++++ Supplied entries
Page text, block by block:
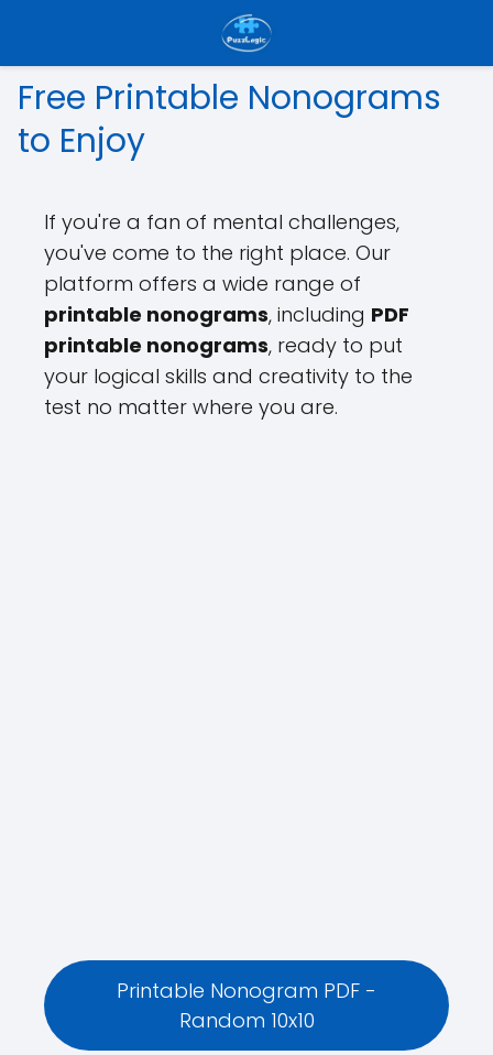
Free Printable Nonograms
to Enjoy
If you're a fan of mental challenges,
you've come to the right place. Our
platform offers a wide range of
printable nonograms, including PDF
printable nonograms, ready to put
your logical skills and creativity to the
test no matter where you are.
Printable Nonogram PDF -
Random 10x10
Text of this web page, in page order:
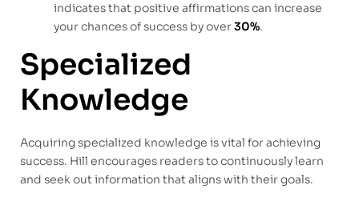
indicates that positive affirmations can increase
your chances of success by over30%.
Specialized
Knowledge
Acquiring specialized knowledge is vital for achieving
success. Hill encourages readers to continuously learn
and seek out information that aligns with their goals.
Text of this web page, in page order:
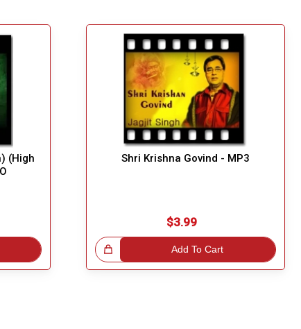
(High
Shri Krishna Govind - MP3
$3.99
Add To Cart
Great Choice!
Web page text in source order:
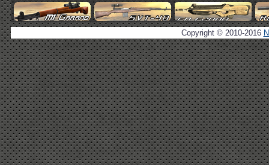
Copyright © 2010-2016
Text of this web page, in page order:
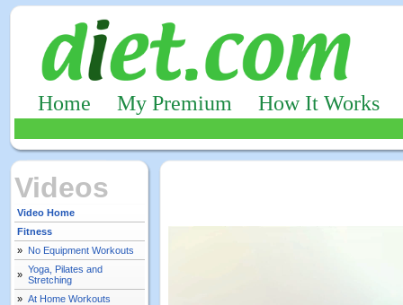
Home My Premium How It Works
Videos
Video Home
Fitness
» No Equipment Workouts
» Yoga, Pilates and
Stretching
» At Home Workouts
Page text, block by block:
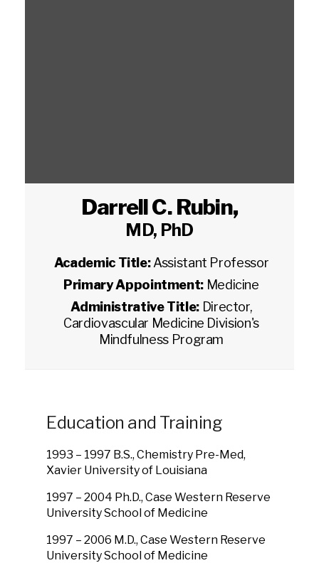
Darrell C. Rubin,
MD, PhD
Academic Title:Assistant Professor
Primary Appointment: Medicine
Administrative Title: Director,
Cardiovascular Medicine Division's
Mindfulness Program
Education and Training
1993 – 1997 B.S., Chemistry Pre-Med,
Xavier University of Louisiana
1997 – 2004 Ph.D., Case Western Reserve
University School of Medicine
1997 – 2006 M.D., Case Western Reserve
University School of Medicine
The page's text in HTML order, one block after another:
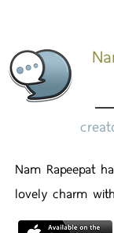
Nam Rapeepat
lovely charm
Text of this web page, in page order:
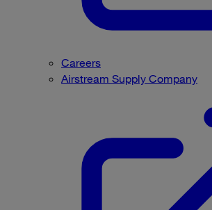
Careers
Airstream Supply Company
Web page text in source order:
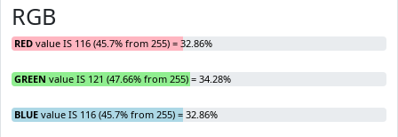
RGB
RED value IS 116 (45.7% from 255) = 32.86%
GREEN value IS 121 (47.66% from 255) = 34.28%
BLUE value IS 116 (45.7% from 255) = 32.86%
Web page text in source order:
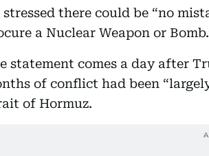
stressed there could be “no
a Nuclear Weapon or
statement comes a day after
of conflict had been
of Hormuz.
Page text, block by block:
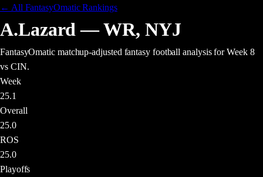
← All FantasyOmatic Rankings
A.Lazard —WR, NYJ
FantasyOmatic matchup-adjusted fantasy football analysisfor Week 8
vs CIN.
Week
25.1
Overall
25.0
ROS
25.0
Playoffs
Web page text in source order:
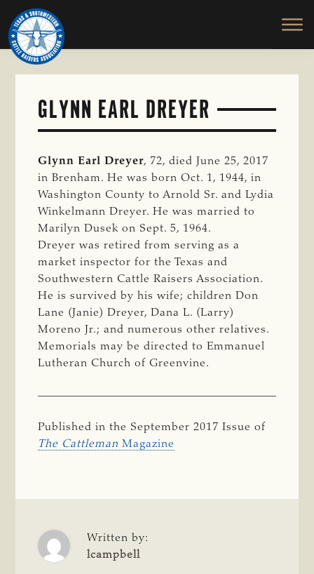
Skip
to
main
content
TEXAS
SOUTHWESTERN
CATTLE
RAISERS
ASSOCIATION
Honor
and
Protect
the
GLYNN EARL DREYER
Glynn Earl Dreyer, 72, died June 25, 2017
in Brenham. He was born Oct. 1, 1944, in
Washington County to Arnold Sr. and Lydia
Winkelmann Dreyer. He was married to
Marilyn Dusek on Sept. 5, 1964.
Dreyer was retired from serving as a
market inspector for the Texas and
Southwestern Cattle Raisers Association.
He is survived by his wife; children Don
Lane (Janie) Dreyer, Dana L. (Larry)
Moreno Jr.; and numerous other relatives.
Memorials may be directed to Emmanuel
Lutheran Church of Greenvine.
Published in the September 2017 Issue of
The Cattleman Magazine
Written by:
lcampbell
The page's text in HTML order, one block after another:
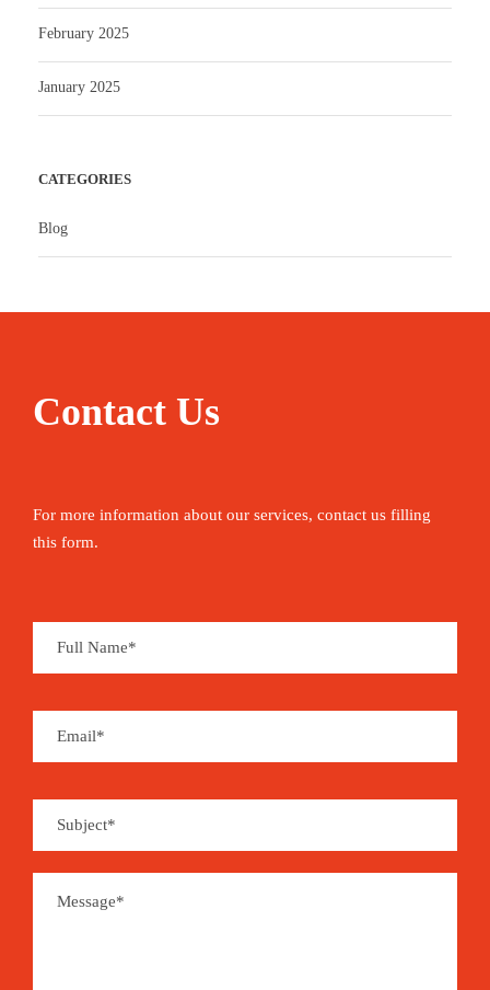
++++++++
Problem ▸
Please retype the whole of the data precisely, omitting pictures.

Reply ▸
Page text, block by block:
Free Printable Nonograms
to Enjoy
If you're a fan of mental challenges,
you've come to the right place. Our
platform offers a wide range of
printable nonograms, including PDF
printable nonograms, ready to put
your logical skills and creativity to the
test no matter where you are.
Printable Nonogram PDF -
Random 10x10
Text of this web page, in page order:
indicates that positive affirmations can increase
your chances of success by over30%.
Specialized
Knowledge
Acquiring specialized knowledge is vital for achieving
success. Hill encourages readers to continuously learn
and seek out information that aligns with their goals.
Text of this web page, in page order:
(High
Shri Krishna Govind - MP3
$3.99
Add To Cart
Great Choice!
Web page text in source order:
Copyright © 2010-2016
Text of this web page, in page order:
Home My Premium How It Works
Videos
Video Home
Fitness
» No Equipment Workouts
» Yoga, Pilates and
Stretching
» At Home Workouts
Page text, block by block:
Darrell C. Rubin,
MD, PhD
Academic Title:Assistant Professor
Primary Appointment: Medicine
Administrative Title: Director,
Cardiovascular Medicine Division's
Mindfulness Program
Education and Training
1993 – 1997 B.S., Chemistry Pre-Med,
Xavier University of Louisiana
1997 – 2004 Ph.D., Case Western Reserve
University School of Medicine
1997 – 2006 M.D., Case Western Reserve
University School of Medicine
The page's text in HTML order, one block after another:
Nam Rapeepat
lovely charm
Text of this web page, in page order:
Careers
Airstream Supply Company
Web page text in source order:
RGB
RED value IS 116 (45.7% from 255) = 32.86%
GREEN value IS 121 (47.66% from 255) = 34.28%
BLUE value IS 116 (45.7% from 255) = 32.86%
Web page text in source order:
stressed there could be “no
a Nuclear Weapon or
statement comes a day after
of conflict had been
of Hormuz.
Page text, block by block:
← All FantasyOmatic Rankings
A.Lazard —WR, NYJ
FantasyOmatic matchup-adjusted fantasy football analysisfor Week 8
vs CIN.
Week
25.1
Overall
25.0
ROS
25.0
Playoffs
Web page text in source order:
Skip
to
main
content
TEXAS
SOUTHWESTERN
CATTLE
RAISERS
ASSOCIATION
Honor
and
Protect
the
GLYNN EARL DREYER
Glynn Earl Dreyer, 72, died June 25, 2017
in Brenham. He was born Oct. 1, 1944, in
Washington County to Arnold Sr. and Lydia
Winkelmann Dreyer. He was married to
Marilyn Dusek on Sept. 5, 1964.
Dreyer was retired from serving as a
market inspector for the Texas and
Southwestern Cattle Raisers Association.
He is survived by his wife; children Don
Lane (Janie) Dreyer, Dana L. (Larry)
Moreno Jr.; and numerous other relatives.
Memorials may be directed to Emmanuel
Lutheran Church of Greenvine.
Published in the September 2017 Issue of
The Cattleman Magazine
Written by:
lcampbell
The page's text in HTML order, one block after another:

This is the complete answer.